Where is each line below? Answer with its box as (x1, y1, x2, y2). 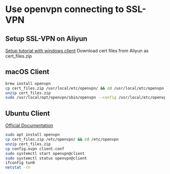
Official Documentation (5, 123, 54, 129)
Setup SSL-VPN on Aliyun (5, 34, 88, 43)
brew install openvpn (5, 81, 51, 86)
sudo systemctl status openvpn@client (5, 155, 87, 161)
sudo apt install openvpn (5, 132, 60, 137)
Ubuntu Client (5, 109, 50, 118)
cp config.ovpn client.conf (5, 146, 65, 151)
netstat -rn (5, 165, 30, 170)
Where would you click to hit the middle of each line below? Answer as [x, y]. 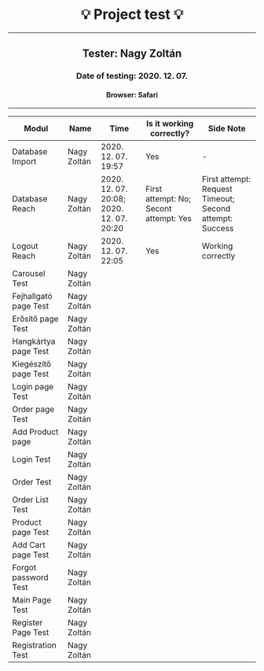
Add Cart [29, 545]
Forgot [24, 568]
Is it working [170, 124]
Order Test [32, 482]
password [30, 577]
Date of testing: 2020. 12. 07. [132, 76]
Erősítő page [35, 319]
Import [24, 161]
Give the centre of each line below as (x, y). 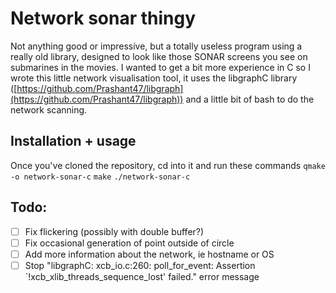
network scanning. (49, 109)
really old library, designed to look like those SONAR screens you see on (159, 56)
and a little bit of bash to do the (250, 99)
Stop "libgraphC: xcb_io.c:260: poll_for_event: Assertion (140, 265)
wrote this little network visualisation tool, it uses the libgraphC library (154, 78)
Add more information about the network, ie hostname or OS (149, 254)
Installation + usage (73, 141)
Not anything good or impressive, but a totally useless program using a (156, 46)
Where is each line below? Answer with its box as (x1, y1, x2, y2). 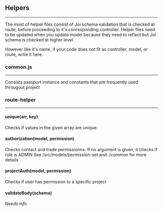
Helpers (5, 4, 30, 12)
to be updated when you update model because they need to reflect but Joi (5, 32, 156, 37)
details (5, 157, 18, 162)
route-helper (5, 97, 36, 104)
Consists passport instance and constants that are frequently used (5, 79, 138, 85)
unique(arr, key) (5, 114, 38, 120)
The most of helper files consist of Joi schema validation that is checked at (5, 21, 155, 27)
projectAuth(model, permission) (5, 168, 72, 174)
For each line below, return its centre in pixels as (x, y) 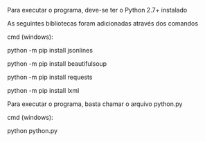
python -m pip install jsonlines (50, 50)
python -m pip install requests (50, 77)
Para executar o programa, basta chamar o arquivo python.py (95, 104)
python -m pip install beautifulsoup (57, 64)
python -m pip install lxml (43, 90)
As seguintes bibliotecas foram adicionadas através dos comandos (103, 23)
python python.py (32, 131)
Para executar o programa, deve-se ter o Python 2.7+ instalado (97, 10)
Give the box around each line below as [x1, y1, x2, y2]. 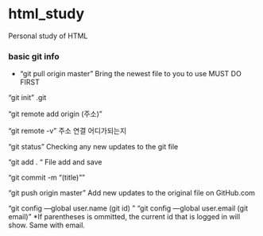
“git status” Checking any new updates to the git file [8, 142, 179, 152]
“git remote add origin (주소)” [8, 109, 102, 119]
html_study [8, 5, 85, 23]
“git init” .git [8, 93, 47, 103]
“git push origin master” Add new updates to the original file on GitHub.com [8, 188, 256, 198]
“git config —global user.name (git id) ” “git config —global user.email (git [8, 203, 249, 213]
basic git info [8, 51, 60, 62]
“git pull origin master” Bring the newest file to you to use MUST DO [19, 69, 242, 79]
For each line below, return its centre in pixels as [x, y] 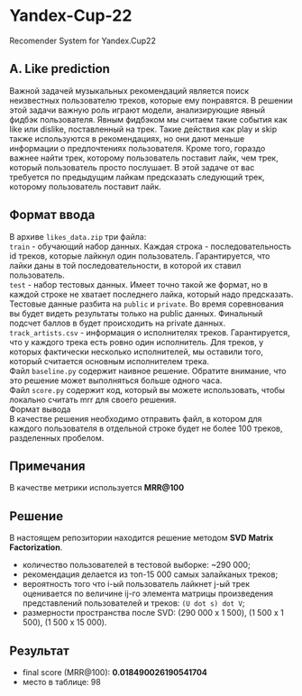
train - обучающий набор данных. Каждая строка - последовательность [150, 246]
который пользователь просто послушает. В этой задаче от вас [132, 167]
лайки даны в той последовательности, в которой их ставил [125, 265]
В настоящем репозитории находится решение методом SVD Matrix [142, 538]
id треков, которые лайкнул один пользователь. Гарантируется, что [140, 256]
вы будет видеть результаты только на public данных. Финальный [136, 313]
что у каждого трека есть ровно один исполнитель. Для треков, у [137, 342]
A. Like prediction [60, 69]
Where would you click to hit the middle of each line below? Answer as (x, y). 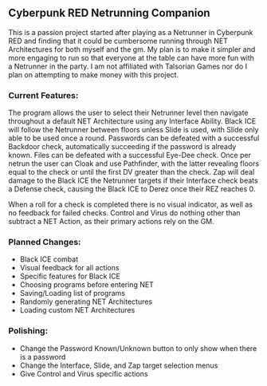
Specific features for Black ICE (70, 276)
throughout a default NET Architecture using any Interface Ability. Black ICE (132, 121)
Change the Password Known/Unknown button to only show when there (138, 348)
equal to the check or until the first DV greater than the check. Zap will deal (132, 172)
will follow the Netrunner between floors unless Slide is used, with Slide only (133, 130)
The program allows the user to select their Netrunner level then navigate (128, 113)
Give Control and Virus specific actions (84, 373)
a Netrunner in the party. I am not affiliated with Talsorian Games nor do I (128, 66)
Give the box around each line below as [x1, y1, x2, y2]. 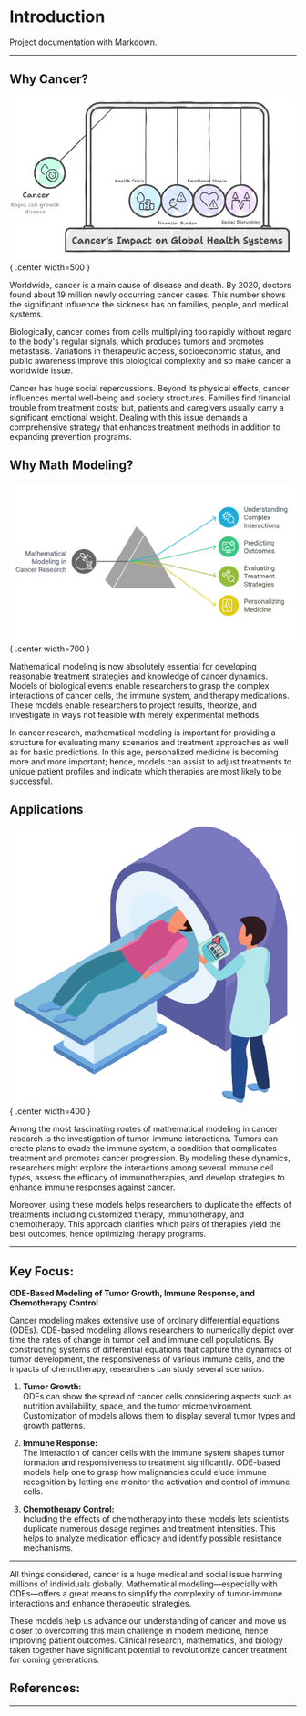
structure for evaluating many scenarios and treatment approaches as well [9, 736, 289, 747]
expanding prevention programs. [9, 431, 132, 442]
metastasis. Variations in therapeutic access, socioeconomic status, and [9, 345, 280, 357]
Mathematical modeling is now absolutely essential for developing [9, 660, 257, 671]
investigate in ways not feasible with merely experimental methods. [9, 709, 262, 720]
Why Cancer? [9, 71, 89, 88]
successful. [9, 775, 53, 786]
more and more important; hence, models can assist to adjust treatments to [9, 755, 292, 767]
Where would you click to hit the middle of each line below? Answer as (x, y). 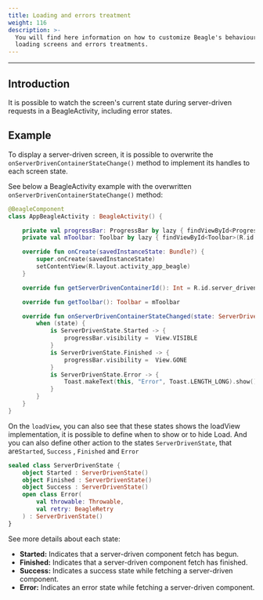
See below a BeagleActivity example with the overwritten (100, 186)
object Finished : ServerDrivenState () (87, 480)
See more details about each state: (64, 539)
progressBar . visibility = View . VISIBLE (131, 338)
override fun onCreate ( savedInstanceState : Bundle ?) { (113, 252)
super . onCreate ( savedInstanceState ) (96, 260)
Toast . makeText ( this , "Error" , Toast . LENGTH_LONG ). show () (160, 382)
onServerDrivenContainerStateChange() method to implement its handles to (129, 162)
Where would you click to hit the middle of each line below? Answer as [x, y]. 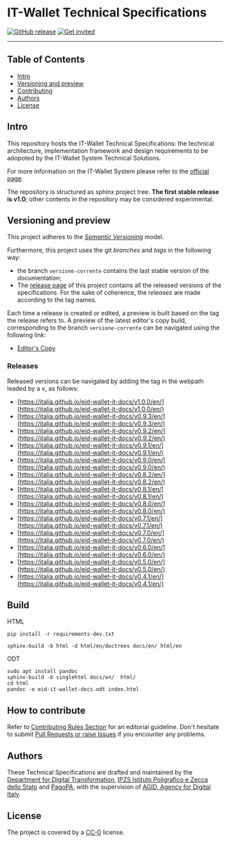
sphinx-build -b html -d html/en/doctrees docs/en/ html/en [95, 646]
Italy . [14, 794]
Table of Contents [46, 60]
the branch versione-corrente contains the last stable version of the [113, 271]
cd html [18, 683]
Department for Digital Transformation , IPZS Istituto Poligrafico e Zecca [108, 780]
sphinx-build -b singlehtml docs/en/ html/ [72, 677]
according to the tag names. [57, 300]
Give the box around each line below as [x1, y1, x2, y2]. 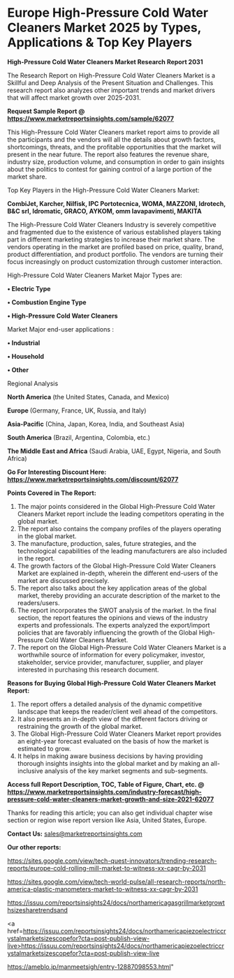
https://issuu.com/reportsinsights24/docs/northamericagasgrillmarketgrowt [7, 898, 225, 907]
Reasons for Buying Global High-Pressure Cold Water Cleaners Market [7, 679, 217, 687]
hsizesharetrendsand [7, 905, 68, 914]
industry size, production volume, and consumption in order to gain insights [7, 157, 225, 165]
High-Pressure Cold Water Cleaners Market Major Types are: [7, 271, 183, 279]
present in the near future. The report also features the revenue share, [7, 150, 210, 158]
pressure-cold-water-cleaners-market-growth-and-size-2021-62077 [7, 794, 214, 803]
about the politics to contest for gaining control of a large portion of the [7, 165, 212, 173]
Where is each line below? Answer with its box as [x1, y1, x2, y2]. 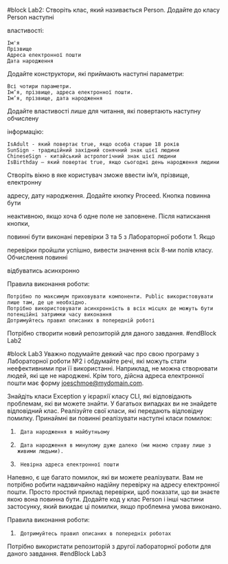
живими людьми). [16, 448, 64, 455]
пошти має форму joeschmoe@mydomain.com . [7, 379, 144, 387]
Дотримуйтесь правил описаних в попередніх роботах [20, 530, 172, 537]
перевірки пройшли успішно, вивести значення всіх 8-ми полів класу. [7, 246, 214, 254]
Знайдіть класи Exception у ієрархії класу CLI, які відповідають [7, 392, 192, 400]
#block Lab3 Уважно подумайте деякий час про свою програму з [7, 350, 199, 357]
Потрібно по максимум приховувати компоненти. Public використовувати [7, 293, 214, 300]
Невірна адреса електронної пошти [20, 461, 119, 468]
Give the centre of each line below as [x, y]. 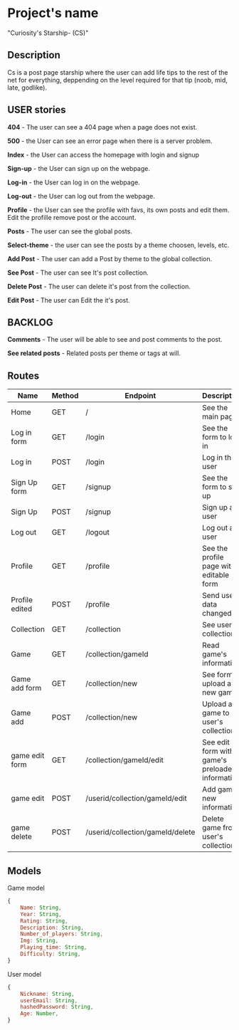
┄┄┄┄┄┄
Leave the pictures out, then output exactly the lines from the "hsizesharetrendsand [7, 905, 68, 914]" line through the end of the records above, and no others.

→ SOLUTION TO THIS EXERCISE
hsizesharetrendsand [7, 905, 68, 914]
industry size, production volume, and consumption in order to gain insights [7, 157, 225, 165]
High-Pressure Cold Water Cleaners Market Major Types are: [7, 271, 183, 279]
present in the near future. The report also features the revenue share, [7, 150, 210, 158]
pressure-cold-water-cleaners-market-growth-and-size-2021-62077 [7, 794, 214, 803]
about the politics to contest for gaining control of a large portion of the [7, 165, 212, 173]
Where is each line below? Answer with its box as [x1, y1, x2, y2]. 
живими людьми). [16, 448, 64, 455]
пошти має форму joeschmoe@mydomain.com . [7, 379, 144, 387]
Дотримуйтесь правил описаних в попередніх роботах [20, 530, 172, 537]
перевірки пройшли успішно, вивести значення всіх 8-ми полів класу. [7, 246, 214, 254]
Знайдіть класи Exception у ієрархії класу CLI, які відповідають [7, 392, 192, 400]
#block Lab3 Уважно подумайте деякий час про свою програму з [7, 350, 199, 357]
Потрібно по максимум приховувати компоненти. Public використовувати [7, 293, 214, 300]
Невірна адреса електронної пошти [20, 461, 119, 468]
Give the centre of each line below as [x, y]. 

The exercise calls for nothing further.